Quelles sont les plus grandes actions que vous avez mises en œuvre ?
Depuis sa création en octobre 2013, le Forum algérien pour les personnes handicapées a organisé nombre de manifestations. La première du genre est une rencontre nationale centrée sur «Les personnes handicapées et la réalité économique à la lumière des défis contemporains nationaux», organisée en 2014 à Blida. Le second événement a eu lieu en 2015 sur le «Terrorisme des routes», à Djelfa, du fait que cette wilaya a caracolé en tête des wilayas du pays où les accidents de la circulation ont causé beaucoup de handicaps.


Trouvez-vous une oreille attentive auprès des pouvoirs publics ?
 Nous avons été consultés dans le cadre de la révision de la Constitution. Nous avons proposé, et obtenu, à ce que la notion de handicap soit incluse dans le texte édictant «la non-discrimination pour cause de langue, de religion, d’origine et de handicap». Nous avons également proposé, mais pas encore acquis, l’affectation d’un quota dans les assemblées élues réservé aux personnes aux besoins spécifiques, comme c’est le cas pour les femmes. Nous considérons, en effet, que les handicapés sont en droit de voir leurs pairs les défendre au niveau de l’APN, au Conseil de la Nation et autres assemblées élues de wilaya et communales. Nous sommes également membres à part entière du Conseil national des handicapés relevant du ministère de la Solidarité nationale, de la Famille et de la Condition de la femme, à la faveur du renouvellement de sa composante en décembre 2017. 
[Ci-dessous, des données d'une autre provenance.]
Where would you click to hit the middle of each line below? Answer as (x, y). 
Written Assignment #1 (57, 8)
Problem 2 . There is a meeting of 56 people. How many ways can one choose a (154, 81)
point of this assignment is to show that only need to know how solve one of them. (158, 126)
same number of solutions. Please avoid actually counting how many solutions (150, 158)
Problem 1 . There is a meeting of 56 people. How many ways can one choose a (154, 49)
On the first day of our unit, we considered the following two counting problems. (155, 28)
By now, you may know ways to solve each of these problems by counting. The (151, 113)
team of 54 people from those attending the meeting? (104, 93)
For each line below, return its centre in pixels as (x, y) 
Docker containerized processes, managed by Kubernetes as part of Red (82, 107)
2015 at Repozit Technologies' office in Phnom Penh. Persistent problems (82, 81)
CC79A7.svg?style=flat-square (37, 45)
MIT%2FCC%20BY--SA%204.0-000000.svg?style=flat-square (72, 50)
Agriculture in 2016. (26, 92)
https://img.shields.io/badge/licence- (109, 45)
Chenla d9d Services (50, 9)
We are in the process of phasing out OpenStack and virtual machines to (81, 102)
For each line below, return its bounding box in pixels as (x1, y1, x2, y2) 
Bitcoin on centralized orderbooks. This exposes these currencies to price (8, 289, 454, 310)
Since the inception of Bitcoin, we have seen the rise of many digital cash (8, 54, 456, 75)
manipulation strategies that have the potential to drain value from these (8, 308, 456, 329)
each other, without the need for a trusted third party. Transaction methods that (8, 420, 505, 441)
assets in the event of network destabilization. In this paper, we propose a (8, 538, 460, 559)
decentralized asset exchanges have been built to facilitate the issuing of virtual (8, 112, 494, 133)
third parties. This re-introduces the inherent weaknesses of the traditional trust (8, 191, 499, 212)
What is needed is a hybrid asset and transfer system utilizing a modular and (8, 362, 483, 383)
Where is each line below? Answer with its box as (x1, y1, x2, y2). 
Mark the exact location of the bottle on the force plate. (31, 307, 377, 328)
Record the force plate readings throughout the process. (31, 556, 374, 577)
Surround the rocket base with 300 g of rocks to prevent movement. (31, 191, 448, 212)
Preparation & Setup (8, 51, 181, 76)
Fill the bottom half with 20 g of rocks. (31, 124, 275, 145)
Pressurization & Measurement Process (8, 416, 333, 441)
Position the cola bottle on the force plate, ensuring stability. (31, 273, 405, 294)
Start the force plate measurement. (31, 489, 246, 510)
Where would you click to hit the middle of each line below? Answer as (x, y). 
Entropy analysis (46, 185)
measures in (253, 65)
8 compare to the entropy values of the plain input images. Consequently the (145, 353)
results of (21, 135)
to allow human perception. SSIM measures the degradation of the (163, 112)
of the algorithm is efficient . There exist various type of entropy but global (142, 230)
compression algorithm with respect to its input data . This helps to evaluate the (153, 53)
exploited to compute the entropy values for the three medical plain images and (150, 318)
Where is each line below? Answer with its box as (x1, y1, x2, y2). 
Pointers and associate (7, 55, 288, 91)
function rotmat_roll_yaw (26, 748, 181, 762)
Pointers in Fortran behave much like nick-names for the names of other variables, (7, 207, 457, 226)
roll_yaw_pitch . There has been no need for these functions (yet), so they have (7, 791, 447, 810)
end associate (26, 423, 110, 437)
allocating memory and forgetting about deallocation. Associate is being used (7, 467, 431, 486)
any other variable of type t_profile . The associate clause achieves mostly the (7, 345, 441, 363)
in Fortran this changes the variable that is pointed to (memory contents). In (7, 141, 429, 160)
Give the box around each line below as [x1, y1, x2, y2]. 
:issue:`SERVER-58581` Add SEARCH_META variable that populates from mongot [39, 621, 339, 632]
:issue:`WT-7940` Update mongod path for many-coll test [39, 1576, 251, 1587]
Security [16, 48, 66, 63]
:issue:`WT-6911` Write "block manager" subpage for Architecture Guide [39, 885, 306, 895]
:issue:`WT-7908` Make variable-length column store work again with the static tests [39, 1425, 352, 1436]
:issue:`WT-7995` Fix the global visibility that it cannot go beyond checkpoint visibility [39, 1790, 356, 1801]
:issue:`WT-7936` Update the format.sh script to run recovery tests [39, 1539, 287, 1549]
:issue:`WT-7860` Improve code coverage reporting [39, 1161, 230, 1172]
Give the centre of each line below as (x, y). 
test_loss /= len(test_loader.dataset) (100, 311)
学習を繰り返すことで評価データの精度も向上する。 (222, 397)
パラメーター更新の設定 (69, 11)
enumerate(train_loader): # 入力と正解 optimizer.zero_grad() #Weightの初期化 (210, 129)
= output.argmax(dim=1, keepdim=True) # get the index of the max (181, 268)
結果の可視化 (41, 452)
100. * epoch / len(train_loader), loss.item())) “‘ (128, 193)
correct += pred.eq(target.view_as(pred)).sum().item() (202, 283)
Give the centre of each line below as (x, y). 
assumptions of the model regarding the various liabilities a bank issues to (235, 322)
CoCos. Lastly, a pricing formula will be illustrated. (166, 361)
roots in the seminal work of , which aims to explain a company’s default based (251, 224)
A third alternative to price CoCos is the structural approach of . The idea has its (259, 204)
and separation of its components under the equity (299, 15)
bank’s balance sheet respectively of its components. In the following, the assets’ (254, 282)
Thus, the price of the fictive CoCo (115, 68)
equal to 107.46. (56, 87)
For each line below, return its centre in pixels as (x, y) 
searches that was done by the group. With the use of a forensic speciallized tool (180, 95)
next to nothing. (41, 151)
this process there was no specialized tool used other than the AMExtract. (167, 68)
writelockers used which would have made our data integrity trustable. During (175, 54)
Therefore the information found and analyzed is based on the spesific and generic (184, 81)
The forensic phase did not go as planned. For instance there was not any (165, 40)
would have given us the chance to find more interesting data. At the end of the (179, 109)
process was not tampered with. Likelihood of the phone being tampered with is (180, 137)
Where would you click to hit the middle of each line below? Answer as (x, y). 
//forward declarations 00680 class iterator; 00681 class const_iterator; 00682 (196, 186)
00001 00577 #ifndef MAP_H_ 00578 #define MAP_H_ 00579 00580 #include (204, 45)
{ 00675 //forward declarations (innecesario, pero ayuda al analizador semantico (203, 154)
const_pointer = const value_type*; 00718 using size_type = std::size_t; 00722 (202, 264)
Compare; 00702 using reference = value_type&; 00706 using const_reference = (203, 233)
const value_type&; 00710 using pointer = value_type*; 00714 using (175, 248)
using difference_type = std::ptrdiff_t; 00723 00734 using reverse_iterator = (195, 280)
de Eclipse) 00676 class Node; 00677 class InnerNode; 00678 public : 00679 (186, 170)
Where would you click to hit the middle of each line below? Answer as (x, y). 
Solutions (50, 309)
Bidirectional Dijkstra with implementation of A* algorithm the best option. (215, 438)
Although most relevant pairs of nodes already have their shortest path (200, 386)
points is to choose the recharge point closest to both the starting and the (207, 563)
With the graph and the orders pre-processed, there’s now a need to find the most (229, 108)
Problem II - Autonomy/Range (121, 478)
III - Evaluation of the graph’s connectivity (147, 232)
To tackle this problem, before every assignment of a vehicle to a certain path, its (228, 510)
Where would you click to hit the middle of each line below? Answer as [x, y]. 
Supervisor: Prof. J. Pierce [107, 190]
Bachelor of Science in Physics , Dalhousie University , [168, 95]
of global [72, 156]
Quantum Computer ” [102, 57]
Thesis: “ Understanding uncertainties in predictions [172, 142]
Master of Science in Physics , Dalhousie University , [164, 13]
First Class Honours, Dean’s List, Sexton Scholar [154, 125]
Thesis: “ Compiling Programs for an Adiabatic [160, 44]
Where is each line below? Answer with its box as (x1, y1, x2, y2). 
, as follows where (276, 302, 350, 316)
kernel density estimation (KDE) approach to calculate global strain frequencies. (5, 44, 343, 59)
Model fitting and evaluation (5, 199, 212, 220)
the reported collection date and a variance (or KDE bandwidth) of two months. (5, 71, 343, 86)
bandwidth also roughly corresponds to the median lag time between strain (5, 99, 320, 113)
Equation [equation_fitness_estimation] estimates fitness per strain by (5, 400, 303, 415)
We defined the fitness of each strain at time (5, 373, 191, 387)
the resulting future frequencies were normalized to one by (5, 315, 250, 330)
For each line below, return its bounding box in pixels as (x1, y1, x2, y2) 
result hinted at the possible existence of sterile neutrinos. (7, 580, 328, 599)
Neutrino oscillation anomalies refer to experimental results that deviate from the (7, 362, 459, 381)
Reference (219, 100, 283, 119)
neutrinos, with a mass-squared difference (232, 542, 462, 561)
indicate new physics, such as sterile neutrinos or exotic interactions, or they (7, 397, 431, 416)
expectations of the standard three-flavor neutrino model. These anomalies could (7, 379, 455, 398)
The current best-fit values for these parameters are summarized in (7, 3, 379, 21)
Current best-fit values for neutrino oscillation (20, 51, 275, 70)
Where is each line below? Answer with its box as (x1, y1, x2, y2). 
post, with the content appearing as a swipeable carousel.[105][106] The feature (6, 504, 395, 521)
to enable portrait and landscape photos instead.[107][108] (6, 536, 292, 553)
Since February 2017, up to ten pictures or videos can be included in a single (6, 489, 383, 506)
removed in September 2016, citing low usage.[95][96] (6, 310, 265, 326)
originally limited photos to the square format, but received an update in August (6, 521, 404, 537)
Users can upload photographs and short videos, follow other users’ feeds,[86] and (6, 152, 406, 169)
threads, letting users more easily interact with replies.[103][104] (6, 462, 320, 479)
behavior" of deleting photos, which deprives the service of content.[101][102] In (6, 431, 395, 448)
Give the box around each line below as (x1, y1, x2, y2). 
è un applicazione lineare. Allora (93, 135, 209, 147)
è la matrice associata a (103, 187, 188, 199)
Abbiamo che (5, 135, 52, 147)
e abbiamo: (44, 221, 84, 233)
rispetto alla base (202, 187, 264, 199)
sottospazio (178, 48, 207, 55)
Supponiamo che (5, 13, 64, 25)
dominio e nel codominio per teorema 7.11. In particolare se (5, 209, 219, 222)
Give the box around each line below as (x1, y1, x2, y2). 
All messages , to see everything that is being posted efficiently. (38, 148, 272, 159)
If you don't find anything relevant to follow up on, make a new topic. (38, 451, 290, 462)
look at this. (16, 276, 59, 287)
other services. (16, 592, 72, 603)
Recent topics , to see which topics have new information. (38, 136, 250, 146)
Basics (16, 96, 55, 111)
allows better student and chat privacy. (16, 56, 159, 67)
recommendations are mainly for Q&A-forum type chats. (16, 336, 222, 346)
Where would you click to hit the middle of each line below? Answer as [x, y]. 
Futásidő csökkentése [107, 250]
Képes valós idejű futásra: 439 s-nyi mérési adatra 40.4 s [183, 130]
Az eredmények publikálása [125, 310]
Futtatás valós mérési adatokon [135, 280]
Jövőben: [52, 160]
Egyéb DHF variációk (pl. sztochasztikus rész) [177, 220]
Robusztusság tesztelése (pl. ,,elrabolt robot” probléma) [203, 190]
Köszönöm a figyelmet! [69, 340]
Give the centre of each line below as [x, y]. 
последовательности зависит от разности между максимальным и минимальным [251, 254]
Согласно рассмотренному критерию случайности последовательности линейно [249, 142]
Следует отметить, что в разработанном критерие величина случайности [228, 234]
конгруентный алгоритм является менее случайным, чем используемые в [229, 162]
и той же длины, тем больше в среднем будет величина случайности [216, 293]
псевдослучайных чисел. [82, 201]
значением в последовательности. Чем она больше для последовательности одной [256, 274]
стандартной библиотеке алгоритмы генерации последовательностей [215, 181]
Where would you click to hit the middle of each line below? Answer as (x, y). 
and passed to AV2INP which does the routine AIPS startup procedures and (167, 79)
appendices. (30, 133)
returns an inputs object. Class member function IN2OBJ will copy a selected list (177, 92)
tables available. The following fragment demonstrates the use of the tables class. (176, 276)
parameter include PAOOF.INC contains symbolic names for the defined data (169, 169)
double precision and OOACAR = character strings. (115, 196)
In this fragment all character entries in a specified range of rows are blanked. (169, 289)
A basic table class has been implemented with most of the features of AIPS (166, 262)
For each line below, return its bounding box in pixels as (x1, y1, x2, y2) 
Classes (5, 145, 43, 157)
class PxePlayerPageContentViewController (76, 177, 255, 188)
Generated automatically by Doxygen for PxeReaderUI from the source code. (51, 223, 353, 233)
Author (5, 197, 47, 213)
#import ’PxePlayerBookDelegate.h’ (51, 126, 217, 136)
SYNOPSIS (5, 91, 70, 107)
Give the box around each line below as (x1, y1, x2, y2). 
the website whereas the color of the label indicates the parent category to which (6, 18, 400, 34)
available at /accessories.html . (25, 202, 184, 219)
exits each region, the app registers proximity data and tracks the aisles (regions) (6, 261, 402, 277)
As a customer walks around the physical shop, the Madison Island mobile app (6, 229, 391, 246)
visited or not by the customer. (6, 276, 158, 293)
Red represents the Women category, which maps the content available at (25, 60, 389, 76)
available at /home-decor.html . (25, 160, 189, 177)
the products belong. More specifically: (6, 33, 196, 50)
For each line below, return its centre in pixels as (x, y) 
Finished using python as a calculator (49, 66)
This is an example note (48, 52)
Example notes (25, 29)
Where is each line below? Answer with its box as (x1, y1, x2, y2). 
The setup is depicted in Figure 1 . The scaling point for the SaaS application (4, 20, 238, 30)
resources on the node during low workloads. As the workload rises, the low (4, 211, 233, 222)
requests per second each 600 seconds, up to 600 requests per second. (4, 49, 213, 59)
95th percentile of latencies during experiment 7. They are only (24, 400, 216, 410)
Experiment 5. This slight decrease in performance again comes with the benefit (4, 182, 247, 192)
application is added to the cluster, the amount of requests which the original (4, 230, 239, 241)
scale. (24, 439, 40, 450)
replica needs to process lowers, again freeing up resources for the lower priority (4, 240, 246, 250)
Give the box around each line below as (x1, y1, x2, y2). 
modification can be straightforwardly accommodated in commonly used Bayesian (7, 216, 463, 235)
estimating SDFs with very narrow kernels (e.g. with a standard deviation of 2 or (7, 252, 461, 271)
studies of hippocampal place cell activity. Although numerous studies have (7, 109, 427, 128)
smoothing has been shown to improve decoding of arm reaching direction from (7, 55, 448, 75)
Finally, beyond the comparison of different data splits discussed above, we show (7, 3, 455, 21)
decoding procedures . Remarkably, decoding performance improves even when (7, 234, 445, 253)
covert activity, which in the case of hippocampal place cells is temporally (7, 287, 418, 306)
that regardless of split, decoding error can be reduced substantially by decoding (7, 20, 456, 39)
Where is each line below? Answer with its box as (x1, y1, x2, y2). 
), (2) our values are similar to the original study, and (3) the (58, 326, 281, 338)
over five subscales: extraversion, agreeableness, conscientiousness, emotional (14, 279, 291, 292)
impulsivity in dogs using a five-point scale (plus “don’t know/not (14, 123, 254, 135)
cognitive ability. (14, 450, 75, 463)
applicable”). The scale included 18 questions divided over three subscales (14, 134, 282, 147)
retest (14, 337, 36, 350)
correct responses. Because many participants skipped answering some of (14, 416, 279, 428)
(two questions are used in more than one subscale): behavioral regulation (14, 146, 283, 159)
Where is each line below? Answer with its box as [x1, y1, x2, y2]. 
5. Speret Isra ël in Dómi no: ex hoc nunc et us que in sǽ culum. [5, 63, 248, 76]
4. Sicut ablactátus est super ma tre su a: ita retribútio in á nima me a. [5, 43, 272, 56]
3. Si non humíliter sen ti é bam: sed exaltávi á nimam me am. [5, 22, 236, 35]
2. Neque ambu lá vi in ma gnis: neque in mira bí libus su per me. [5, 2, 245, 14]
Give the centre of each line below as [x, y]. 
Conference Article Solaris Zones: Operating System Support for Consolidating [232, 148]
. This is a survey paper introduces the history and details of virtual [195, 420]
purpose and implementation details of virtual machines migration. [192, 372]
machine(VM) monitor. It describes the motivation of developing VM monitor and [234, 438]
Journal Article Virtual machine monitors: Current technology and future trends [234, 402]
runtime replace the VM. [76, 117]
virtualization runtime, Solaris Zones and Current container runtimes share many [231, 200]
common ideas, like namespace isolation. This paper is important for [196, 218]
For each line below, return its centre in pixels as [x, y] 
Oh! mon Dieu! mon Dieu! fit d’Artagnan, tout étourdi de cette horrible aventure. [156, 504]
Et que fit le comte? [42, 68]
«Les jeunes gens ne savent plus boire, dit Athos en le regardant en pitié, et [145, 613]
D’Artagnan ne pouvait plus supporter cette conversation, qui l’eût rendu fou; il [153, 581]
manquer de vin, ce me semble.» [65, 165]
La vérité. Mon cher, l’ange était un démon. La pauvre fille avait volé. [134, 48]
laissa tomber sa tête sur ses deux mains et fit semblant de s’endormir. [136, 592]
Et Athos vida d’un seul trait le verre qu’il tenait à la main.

Le FCE s’implique en faveur des handicapés. De quoi s’agit-il au juste ?
Un accord sera officiellement entériné le 14 mars prochain à Biskra entre le ministère de la Solidarité nationale, de la Famille et de la Condition de la femme, le Forum des chefs d’entreprises (FCE) et l’Union générale des travailleurs algériens (UGTA). Avec cet accord, le FCE s’engage à l’intégration professionnelle des handicapés. En fait, cet accord entre en droite ligne de la politique de l’Etat algérien visant à améliorer la situation sociale et l’intégration de la catégorie des handicapés sur le plan professionnel. En définitive, le plus grand défi reste celui de créer un cadre idoine et des mécanismes appropriés afin de favoriser le recrutement de cette catégorie de la population et, partant, bénéficier de ses énergies et capacités, favoriser ainsi son insertion professionnelle et, par conséquent, son indépendance financière. Avec un accord de ce genre, les pouvoirs publics misent sur les employeurs et notamment les investisseurs du secteur privé. Il s’agit également de mettre en pratique les programmes économiques initiés par l’Etat et la disposition que le législateur algérien a prévue, à savoir celle relative au quota minimum de 1% réservé au recrutement des personnes aux besoins spécifiques.